We use the self-indication method for the nondestructive assay. This method is a neutron transmission method. The neutron transmission method is focused on resonance reactions (i. e., capture, fission) at the target nuclide. In the self-indication method, the transmitted neutrons from the sample are injected into an indicator. The indicator consists of a high-purity target nuclide. The transmitted neutrons are obtained by the time-of-flight (TOF) technique via resonance reactions in the indicator. The self-indication method has a high signal-to-noise (S/N) ratio com­pared to the conventional method.

In this study, numerical validation for the self-indication method to identify and quantify nuclides in a BWR-MOX pellet is described. The burn-up of the MOX pellet is 0 GWd/t, 10 GWd/t, 20 GWd/t, 30 GWd/t, 40 GWd/t, and 50 GWd/t. The 12-m measurement line in KUR-LINAC is simulated as a calculational geometry. Numerical calculations are carried out by continuous-energy Monte-Carlo code MVP2 with JENDL-4.0 as the nuclear data library. The burn-up calculations of the BWR-MOX pellet are performed by the deterministic neutronics code SARC 2006 with JENDL-4.0.

Numerical validation for application of the self-indication method is carried out. From the results, it is noted that the self-indication method has a good S/N ratio compared to the neutron transmission method for quantifying the amount of target nuclides in the fuel debris.
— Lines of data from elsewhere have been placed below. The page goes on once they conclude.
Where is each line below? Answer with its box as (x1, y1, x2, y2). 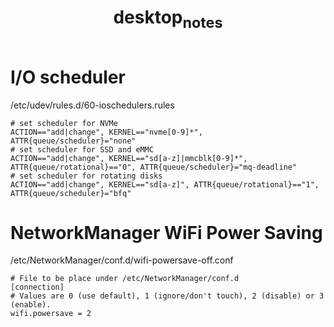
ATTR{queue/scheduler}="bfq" (10, 188, 132, 198)
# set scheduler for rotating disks (10, 171, 163, 181)
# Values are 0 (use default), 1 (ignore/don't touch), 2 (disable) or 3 (10, 291, 325, 301)
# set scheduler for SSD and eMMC (10, 144, 155, 155)
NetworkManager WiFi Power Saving (10, 221, 323, 244)
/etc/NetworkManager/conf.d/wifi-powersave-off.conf (10, 254, 234, 266)
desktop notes (113, 6, 223, 32)
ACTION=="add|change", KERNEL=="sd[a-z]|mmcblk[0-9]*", (10, 153, 248, 163)

T. Sano (*) • J. Hori • Y. Takahashi • H. Unesaki • K. Nakajima Kyoto University Research Reactor Institute, 1010, Asashiro-nishi-2, Kumatori-cho, Sennan-gun, Osaka, Japan e-mail: t-sano@rri. kyoto-u. ac. jp

© The Author(s) 2015

K. Nakajima (ed.), Nuclear Back-end and Transmutation Technology for Waste Disposal, DOI 10.1007/978-4-431-55111-9_4

Keywords Burn-up • KUR-LINAC • MOX pellet • Nondestructive assay • Numer­ical validation • Resonance • Self-indication method

4.1 Introduction

To perform decommissioning of the Fukushima Daiichi NPP safely, it is very important to measure the components of the fuel debris. Therefore, a new nonde­structive assay to identify and quantify a target nuclide in the fuel debris using a pulsed-neutron source is under development in Kyoto University Research Reactor Institute.
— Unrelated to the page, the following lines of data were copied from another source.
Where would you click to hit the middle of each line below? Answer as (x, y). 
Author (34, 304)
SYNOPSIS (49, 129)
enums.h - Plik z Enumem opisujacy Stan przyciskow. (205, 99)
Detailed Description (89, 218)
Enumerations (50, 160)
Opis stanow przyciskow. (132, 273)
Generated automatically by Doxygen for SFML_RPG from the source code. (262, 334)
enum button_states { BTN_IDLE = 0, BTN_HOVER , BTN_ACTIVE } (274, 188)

We use the self-indication method for the nondestructive assay. This method is a neutron transmission method. The neutron transmission method is focused on resonance reactions (i. e., capture, fission) at the target nuclide. In the conventional neutron transmission method, a sample is irradiated by a pulsed-neutron beam and the energy distribution of transmitted neutrons from the sample is measured by the time-of-flight technique. Then, the target nuclide in the sample is identified and quantified by using the transmitted neutrons in the resonance energy region. This is a remarkably effective method to identify and quantify the target nuclide. However, if the energy spectrum of the transmitted neutron has many dips caused by reso­nance reactions of other nuclides, it is difficult to identify and quantify the target nuclide in the sample.

In the self-indication method, the transmitted neutrons from the sample are injected into an indicator, which consists of a high-purity target nuclide. The transmitted neutrons are obtained via resonance reactions in the indicator. The self-indication method has a high signal-to-noise (S/N) ratio compared to the conventional method.

In this chapter, numerical validation for application of the self-indication method is carried out. A calculational model and conditions are shown in Sect. 4.2 and the numerical results are shown in Sect. 4.3. From these results, some conclusions are drawn in Sect. 4.4.